##### Data shown

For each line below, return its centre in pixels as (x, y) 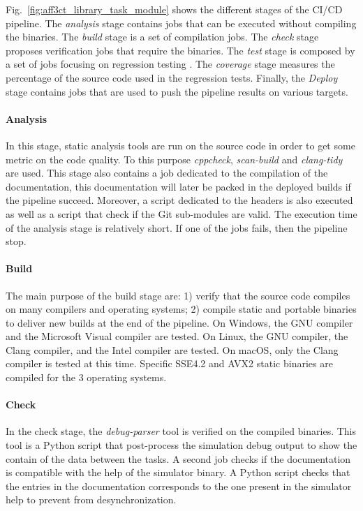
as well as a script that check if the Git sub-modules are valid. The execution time (181, 213)
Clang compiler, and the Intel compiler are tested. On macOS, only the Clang (172, 349)
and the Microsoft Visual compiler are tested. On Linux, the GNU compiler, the (177, 336)
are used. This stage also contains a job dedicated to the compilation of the (167, 173)
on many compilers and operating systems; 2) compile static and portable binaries (181, 309)
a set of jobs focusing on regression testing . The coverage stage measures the (170, 64)
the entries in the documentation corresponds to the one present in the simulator (179, 486)
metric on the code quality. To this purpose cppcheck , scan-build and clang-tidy (174, 159)

##########

Repeat each entry above word for word, leaving every picture out.

For each line below, return its centre in pixels as (x, y) 
as well as a script that check if the Git sub-modules are valid. The execution time (181, 213)
Clang compiler, and the Intel compiler are tested. On macOS, only the Clang (172, 349)
and the Microsoft Visual compiler are tested. On Linux, the GNU compiler, the (177, 336)
are used. This stage also contains a job dedicated to the compilation of the (167, 173)
on many compilers and operating systems; 2) compile static and portable binaries (181, 309)
a set of jobs focusing on regression testing . The coverage stage measures the (170, 64)
the entries in the documentation corresponds to the one present in the simulator (179, 486)
metric on the code quality. To this purpose cppcheck , scan-build and clang-tidy (174, 159)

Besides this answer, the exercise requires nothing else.